▸ Task description:
Nothing in the records below should be altered in the copy, although the pictures must be left out.

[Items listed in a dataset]
= Beginning of Section =
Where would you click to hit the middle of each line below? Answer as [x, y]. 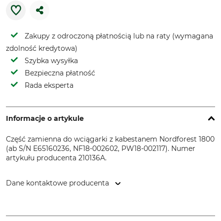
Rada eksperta [49, 85]
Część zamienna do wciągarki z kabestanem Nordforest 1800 [110, 139]
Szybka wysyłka [51, 61]
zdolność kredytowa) [42, 48]
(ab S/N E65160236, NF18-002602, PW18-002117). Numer [101, 148]
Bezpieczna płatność [60, 73]
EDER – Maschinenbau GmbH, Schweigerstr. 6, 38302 [97, 205]
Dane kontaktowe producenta [57, 183]
= End of Section =
▸ Exercise result:
Where would you click to hit the middle of each line below? Answer as [x, y]. 
Rada eksperta [49, 85]
Część zamienna do wciągarki z kabestanem Nordforest 1800 [110, 139]
Szybka wysyłka [51, 61]
zdolność kredytowa) [42, 48]
(ab S/N E65160236, NF18-002602, PW18-002117). Numer [101, 148]
Bezpieczna płatność [60, 73]
EDER – Maschinenbau GmbH, Schweigerstr. 6, 38302 [97, 205]
Dane kontaktowe producenta [57, 183]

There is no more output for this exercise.